Anyone have any idea what they are/were?


----------



## m brown (May 29, 1999)

they are frangipane with food colouring, layered with jelly-rasp or apricot, 
sliced long and coated in chocolate and sliced into those little squares/rectangles.

They can be exquisit(really good) or sickening (really bad).


----------



## rene (Oct 12, 2007)

ooh that sounds yummy!! anything with Raspberry in it has to be good... wonder if anyone has a recipie for the cake .... 

or a good sponge , at least


----------



## katbalou (Nov 21, 2001)

i make them every year for christmas - i will find the recipe for you later today. my son eats them as soon as he can find my stash. they are layers of an almond paste sponge, raspberry, current or apricot jelly, weighted down and then frosted with a dark choclate glaze. sometimes called venetians, sometimes napolitans, due to the tricolor effect - like the italian flag.
kathee


----------



## rene (Oct 12, 2007)

oh great !! thank you so much


----------



## pjm333 (Nov 6, 2001)

Rainbow Cookie

4 # almond paste
2 # butter
2 # sugar

1 3/4 qts egg yolks
1 # bread flour

Cream first 3 ingredients, add yolks then bread flour.

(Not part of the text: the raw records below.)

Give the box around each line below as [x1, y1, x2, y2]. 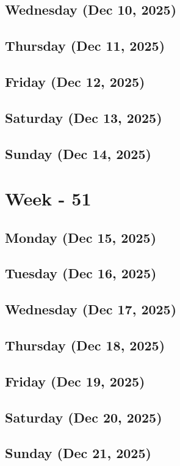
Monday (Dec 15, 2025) [5, 227, 157, 246]
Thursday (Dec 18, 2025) [5, 336, 165, 355]
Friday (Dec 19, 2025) [5, 371, 145, 390]
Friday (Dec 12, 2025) [5, 72, 145, 91]
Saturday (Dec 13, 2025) [5, 108, 162, 127]
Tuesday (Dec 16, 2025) [5, 264, 157, 283]
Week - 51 [5, 186, 92, 211]
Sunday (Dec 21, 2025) [5, 443, 151, 462]
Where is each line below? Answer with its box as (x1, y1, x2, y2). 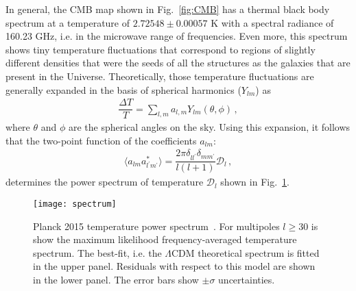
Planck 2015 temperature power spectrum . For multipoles (33, 218, 280, 233)
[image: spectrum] (33, 199, 117, 209)
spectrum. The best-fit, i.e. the (33, 245, 162, 260)
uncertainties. (218, 272, 275, 286)
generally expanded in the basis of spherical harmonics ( (5, 82, 241, 97)
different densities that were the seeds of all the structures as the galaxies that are (5, 55, 351, 70)
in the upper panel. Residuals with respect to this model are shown (33, 259, 316, 273)
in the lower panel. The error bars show (33, 272, 199, 286)
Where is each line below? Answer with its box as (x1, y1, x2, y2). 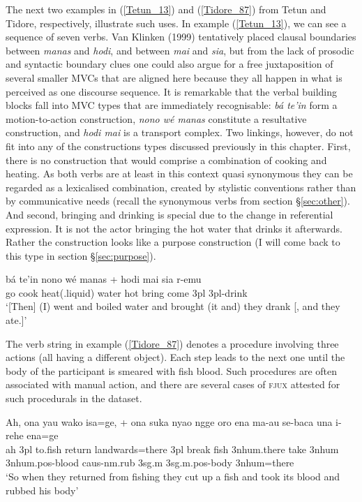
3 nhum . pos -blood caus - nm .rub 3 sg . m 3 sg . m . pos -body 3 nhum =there (6, 455, 294, 470)
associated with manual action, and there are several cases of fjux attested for (6, 377, 340, 392)
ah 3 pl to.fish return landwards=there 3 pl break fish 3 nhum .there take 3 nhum (6, 441, 339, 456)
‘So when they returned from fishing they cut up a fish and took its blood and (6, 469, 340, 483)
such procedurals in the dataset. (6, 391, 142, 406)
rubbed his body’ (6, 482, 79, 497)
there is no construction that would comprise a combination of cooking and (6, 152, 327, 167)
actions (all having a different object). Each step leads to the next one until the (6, 350, 345, 364)
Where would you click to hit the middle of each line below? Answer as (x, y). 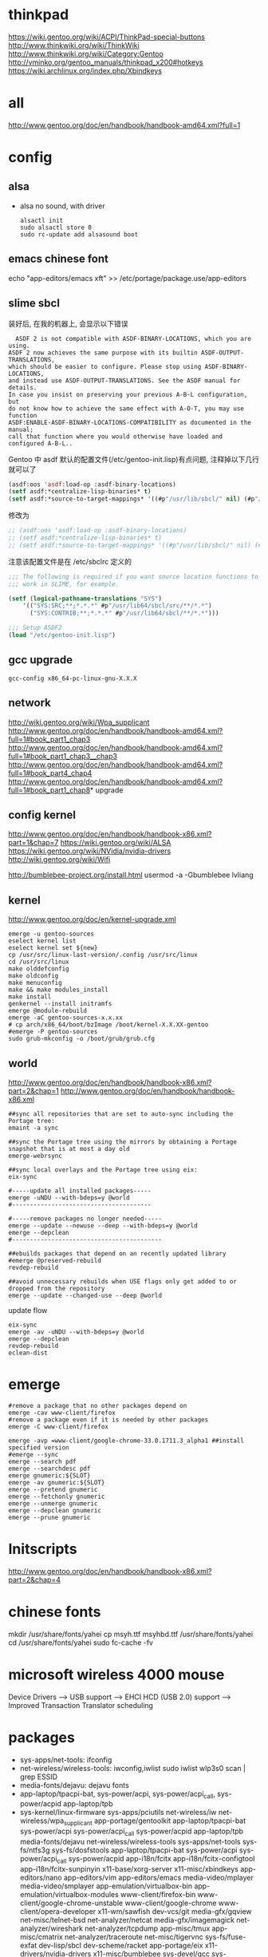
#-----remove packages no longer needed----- (85, 1219)
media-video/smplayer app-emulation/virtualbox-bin (106, 1886)
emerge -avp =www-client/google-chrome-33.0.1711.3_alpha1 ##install (126, 1441)
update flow (28, 1310)
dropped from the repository (57, 1288)
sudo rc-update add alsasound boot (79, 234)
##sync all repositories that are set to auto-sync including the (121, 1114)
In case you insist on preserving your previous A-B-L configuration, (128, 394)
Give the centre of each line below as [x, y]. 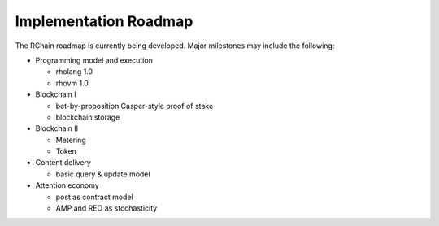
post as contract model [94, 197]
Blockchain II [57, 128]
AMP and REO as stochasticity [106, 208]
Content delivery [63, 163]
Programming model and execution [94, 60]
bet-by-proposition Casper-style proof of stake [135, 106]
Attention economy [67, 185]
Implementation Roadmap [104, 21]
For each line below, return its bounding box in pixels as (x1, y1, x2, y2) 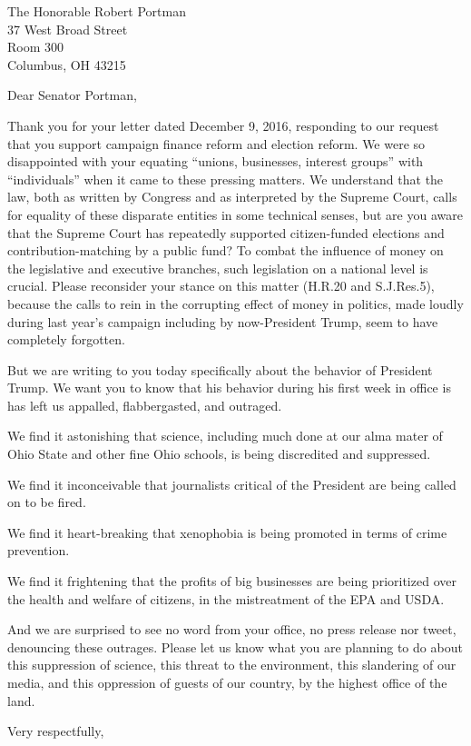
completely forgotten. (7, 330, 125, 349)
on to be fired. (7, 492, 86, 512)
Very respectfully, (7, 721, 104, 741)
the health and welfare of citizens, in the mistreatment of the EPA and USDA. (7, 589, 445, 608)
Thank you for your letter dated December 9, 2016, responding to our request (7, 115, 439, 134)
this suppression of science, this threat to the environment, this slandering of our (7, 655, 456, 674)
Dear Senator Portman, (7, 85, 137, 104)
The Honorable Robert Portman (7, 2, 186, 20)
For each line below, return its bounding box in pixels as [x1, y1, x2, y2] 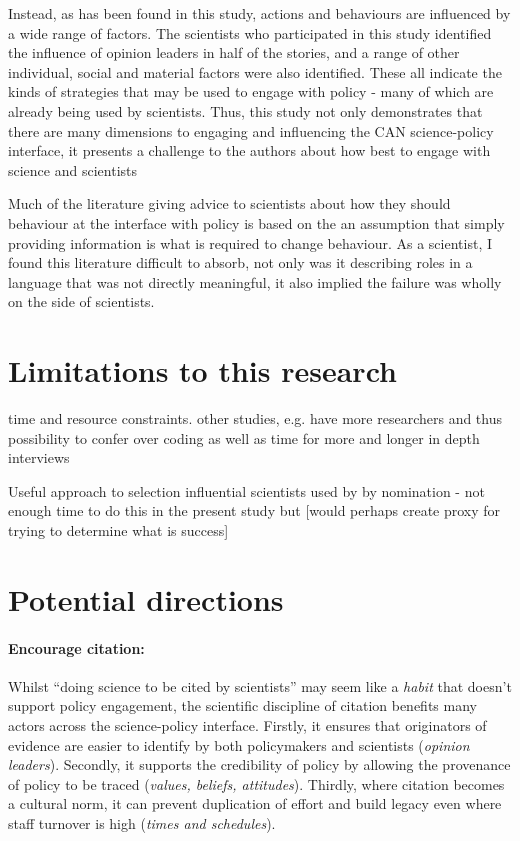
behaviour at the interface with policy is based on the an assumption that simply [8, 212, 505, 233]
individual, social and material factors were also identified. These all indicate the [8, 61, 502, 82]
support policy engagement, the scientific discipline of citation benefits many [8, 695, 477, 716]
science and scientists [8, 159, 137, 180]
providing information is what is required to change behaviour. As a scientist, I [8, 232, 492, 253]
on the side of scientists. [8, 291, 155, 312]
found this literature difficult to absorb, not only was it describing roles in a [8, 252, 473, 273]
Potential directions [8, 578, 284, 619]
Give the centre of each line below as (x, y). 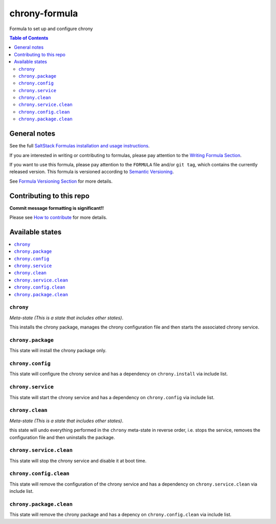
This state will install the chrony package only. (58, 351)
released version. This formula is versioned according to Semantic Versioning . (91, 172)
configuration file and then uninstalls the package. (62, 437)
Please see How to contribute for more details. (58, 217)
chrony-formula (44, 13)
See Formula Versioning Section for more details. (61, 181)
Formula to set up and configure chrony (51, 29)
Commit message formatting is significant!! (57, 208)
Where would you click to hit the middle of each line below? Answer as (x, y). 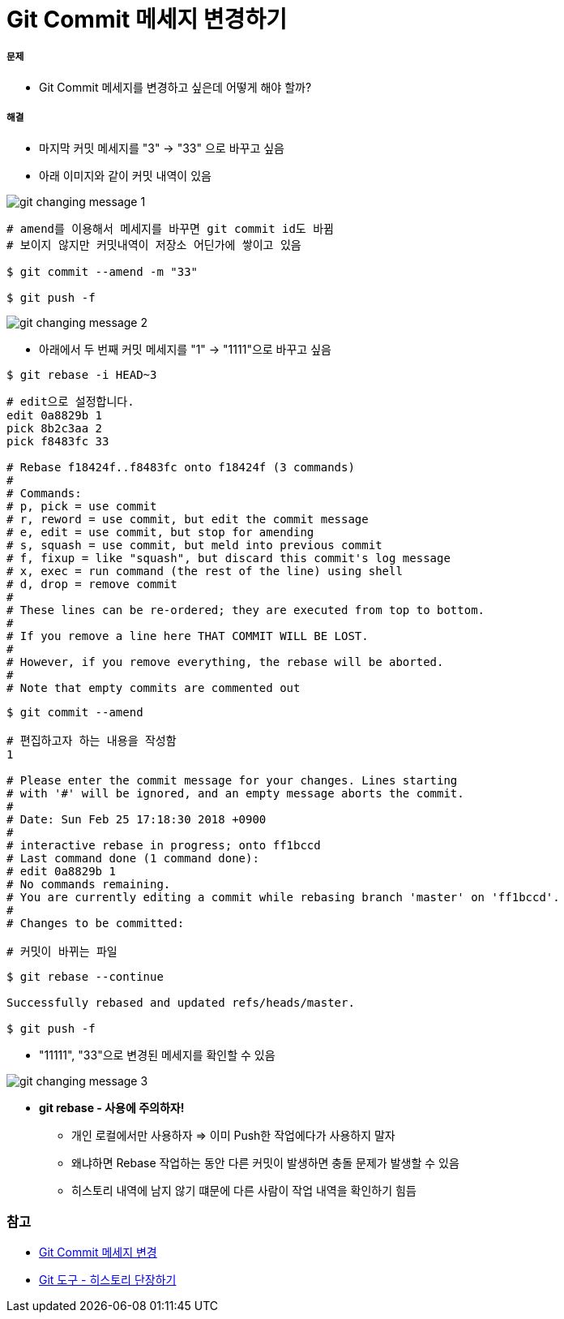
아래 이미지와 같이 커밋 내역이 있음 (125, 175)
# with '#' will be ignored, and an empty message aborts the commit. (235, 793)
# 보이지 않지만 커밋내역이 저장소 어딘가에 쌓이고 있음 (154, 245)
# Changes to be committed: (96, 923)
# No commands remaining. (89, 884)
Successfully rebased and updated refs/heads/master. (181, 1002)
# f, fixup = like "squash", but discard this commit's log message (229, 558)
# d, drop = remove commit (92, 584)
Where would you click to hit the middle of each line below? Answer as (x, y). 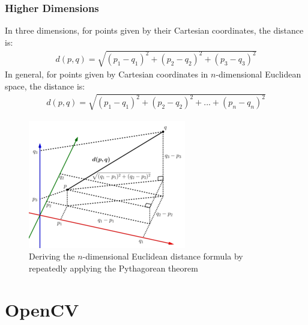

Divide into 4 parts and color ( 3 # per sheet pan) Bake approx 15 minutes and cool, spread with a thin layer of apricot jam and stack..freeze then unmold and glaze with chocolate.


----------



## free rider (May 23, 2006)

That could feed an army, it looks like. What's the yield? No egg whites for levening? I remember them as being not too dense.


----------



## rene (Oct 12, 2007)

oh yummy thankyou!!


----------



## pjm333 (Nov 6, 2001)

It makes 1 full sheet pan and I forgot to add that once unmolded cut into strips of the size you want and glaze or cover with marzipan & glaze.


----------



## seawinken (Dec 15, 2010)

What should the oven temp. be set at??


----------



## nycbaking (Mar 18, 2013)

I am also concerned about no leavening and no salt. How many egg yolks are in 1 qt?


----------



## petemccracken (Sep 18, 2008)

Based on 1 1/8 Tablespoons/yolk and 64 Tablespoons per quart, there are 56.88 yolks per quart.


----------



## nycbaking (Mar 18, 2013)

Thank you! I really want to try this recipe, but I am a little bit suspicious that it will be kind of heavy with all the egg yolks and no baking powder or whipped egg whites. I am still looking for a real bakery recipe for rainbow cookies just like the ones I used to get at Villabate bakery in Brooklyn./img/vbsmilies/smilies/smile.gif


----------